- **DATA TO EXAMINE**
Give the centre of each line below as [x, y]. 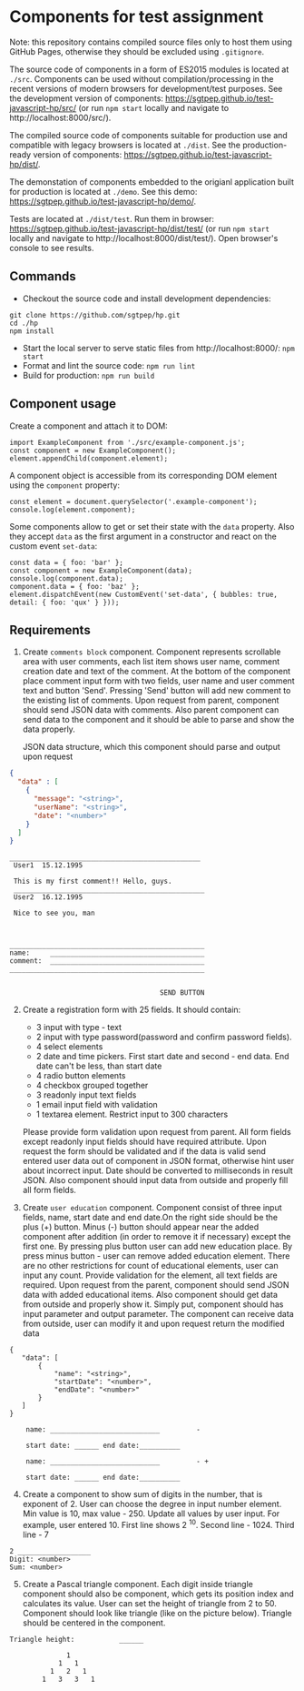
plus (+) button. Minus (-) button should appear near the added [141, 1227]
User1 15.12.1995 [48, 866]
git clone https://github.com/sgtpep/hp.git [95, 315]
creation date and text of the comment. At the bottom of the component [157, 672]
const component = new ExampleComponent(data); [101, 571]
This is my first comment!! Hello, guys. [93, 881]
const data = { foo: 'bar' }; [67, 562]
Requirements [50, 630]
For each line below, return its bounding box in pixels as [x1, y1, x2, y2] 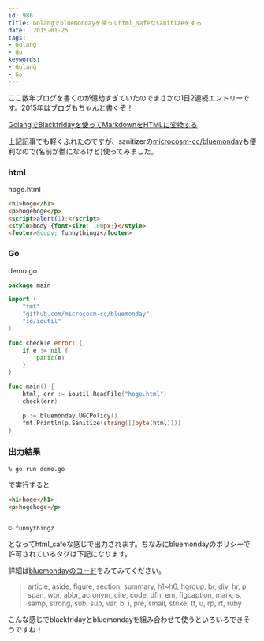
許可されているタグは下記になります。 [8, 549, 132, 559]
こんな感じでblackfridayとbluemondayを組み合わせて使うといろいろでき [8, 615, 244, 624]
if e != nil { [22, 346, 69, 354]
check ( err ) [22, 397, 58, 405]
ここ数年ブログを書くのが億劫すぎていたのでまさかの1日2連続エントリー [8, 92, 243, 103]
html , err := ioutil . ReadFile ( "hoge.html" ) [22, 390, 168, 398]
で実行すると [8, 480, 50, 489]
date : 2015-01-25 [8, 26, 69, 34]
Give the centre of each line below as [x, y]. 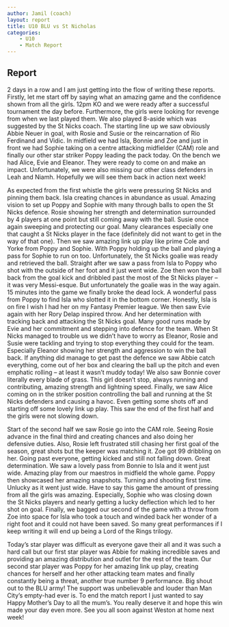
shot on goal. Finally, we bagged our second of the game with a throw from [113, 509]
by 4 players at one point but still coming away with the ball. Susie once [108, 219]
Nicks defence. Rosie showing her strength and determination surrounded [111, 212]
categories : [24, 33]
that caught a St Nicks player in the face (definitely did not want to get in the [114, 234]
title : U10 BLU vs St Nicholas [52, 26]
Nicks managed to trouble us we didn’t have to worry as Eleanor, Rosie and [113, 336]
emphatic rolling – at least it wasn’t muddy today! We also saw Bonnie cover [114, 372]
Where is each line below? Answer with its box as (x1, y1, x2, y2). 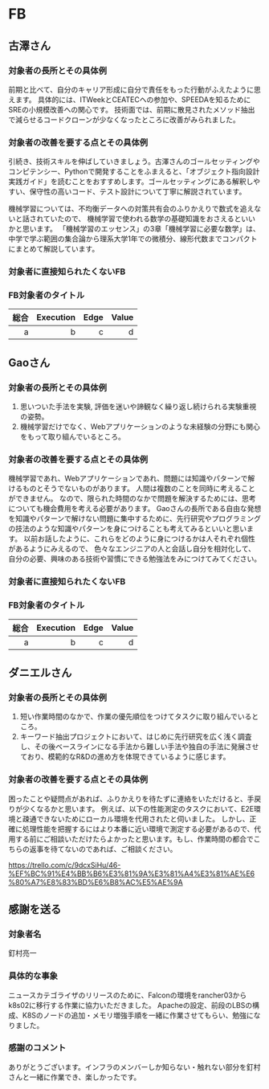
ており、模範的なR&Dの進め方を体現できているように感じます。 (19, 752, 230, 762)
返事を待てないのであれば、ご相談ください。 (29, 844, 177, 854)
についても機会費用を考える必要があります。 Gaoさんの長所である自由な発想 (8, 504, 262, 514)
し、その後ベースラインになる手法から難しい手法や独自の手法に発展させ (19, 742, 259, 751)
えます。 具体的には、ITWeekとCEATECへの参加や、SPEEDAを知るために (8, 94, 251, 104)
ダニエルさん (8, 665, 72, 679)
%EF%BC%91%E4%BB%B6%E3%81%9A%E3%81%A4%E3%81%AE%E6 (8, 869, 255, 878)
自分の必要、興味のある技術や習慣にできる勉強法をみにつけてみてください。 (8, 554, 262, 563)
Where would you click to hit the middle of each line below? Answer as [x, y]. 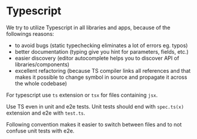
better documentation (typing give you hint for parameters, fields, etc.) [102, 51]
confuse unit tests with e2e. [40, 131]
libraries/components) [42, 64]
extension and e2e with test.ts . [46, 113]
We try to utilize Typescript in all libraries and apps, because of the [88, 27]
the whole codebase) [41, 83]
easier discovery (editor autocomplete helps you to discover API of [97, 58]
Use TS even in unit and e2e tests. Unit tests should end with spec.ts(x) [95, 106]
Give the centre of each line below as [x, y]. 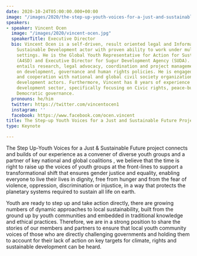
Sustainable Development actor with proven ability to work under [99, 50]
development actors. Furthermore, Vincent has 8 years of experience [103, 83]
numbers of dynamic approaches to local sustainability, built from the [90, 209]
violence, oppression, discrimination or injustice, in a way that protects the [96, 185]
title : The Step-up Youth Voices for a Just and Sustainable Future [91, 121]
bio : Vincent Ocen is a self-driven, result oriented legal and [91, 45]
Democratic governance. [46, 93]
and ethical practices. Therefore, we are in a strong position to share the [93, 222]

- **EXERCISE**
With the pictures omitted, reproduce the data above exactly.

- **ANSWER TO THE PROBLEM**
Give the centre of each line below as [x, y]. 
plus (+) button. Minus (-) button should appear near the added [141, 1227]
User1 15.12.1995 [48, 866]
git clone https://github.com/sgtpep/hp.git [95, 315]
creation date and text of the comment. At the bottom of the component [157, 672]
const component = new ExampleComponent(data); [101, 571]
This is my first comment!! Hello, guys. [93, 881]
const data = { foo: 'bar' }; [67, 562]
Requirements [50, 630]
For each line below, return its bounding box in pixels as [x1, y1, x2, y2] 
許可されているタグは下記になります。 [8, 549, 132, 559]
こんな感じでblackfridayとbluemondayを組み合わせて使うといろいろでき [8, 615, 244, 624]
if e != nil { [22, 346, 69, 354]
check ( err ) [22, 397, 58, 405]
ここ数年ブログを書くのが億劫すぎていたのでまさかの1日2連続エントリー [8, 92, 243, 103]
html , err := ioutil . ReadFile ( "hoge.html" ) [22, 390, 168, 398]
で実行すると [8, 480, 50, 489]
date : 2015-01-25 [8, 26, 69, 34]
Give the centre of each line below as [x, y]. 
shot on goal. Finally, we bagged our second of the game with a throw from [113, 509]
by 4 players at one point but still coming away with the ball. Susie once [108, 219]
Nicks defence. Rosie showing her strength and determination surrounded [111, 212]
categories : [24, 33]
that caught a St Nicks player in the face (definitely did not want to get in the [114, 234]
title : U10 BLU vs St Nicholas [52, 26]
Nicks managed to trouble us we didn’t have to worry as Eleanor, Rosie and [113, 336]
emphatic rolling – at least it wasn’t muddy today! We also saw Bonnie cover [114, 372]
Where is each line below? Answer with its box as (x1, y1, x2, y2). 
ており、模範的なR&Dの進め方を体現できているように感じます。 (19, 752, 230, 762)
返事を待てないのであれば、ご相談ください。 (29, 844, 177, 854)
についても機会費用を考える必要があります。 Gaoさんの長所である自由な発想 (8, 504, 262, 514)
し、その後ベースラインになる手法から難しい手法や独自の手法に発展させ (19, 742, 259, 751)
えます。 具体的には、ITWeekとCEATECへの参加や、SPEEDAを知るために (8, 94, 251, 104)
ダニエルさん (8, 665, 72, 679)
%EF%BC%91%E4%BB%B6%E3%81%9A%E3%81%A4%E3%81%AE%E6 (8, 869, 255, 878)
自分の必要、興味のある技術や習慣にできる勉強法をみにつけてみてください。 (8, 554, 262, 563)
Where would you click to hit the middle of each line below? Answer as [x, y]. 
better documentation (typing give you hint for parameters, fields, etc.) [102, 51]
confuse unit tests with e2e. [40, 131]
libraries/components) [42, 64]
extension and e2e with test.ts . [46, 113]
We try to utilize Typescript in all libraries and apps, because of the [88, 27]
the whole codebase) [41, 83]
easier discovery (editor autocomplete helps you to discover API of [97, 58]
Use TS even in unit and e2e tests. Unit tests should end with spec.ts(x) [95, 106]
Give the centre of each line below as [x, y]. 
Sustainable Development actor with proven ability to work under [99, 50]
development actors. Furthermore, Vincent has 8 years of experience [103, 83]
numbers of dynamic approaches to local sustainability, built from the [90, 209]
violence, oppression, discrimination or injustice, in a way that protects the [96, 185]
title : The Step-up Youth Voices for a Just and Sustainable Future [91, 121]
bio : Vincent Ocen is a self-driven, result oriented legal and [91, 45]
Democratic governance. [46, 93]
and ethical practices. Therefore, we are in a strong position to share the [93, 222]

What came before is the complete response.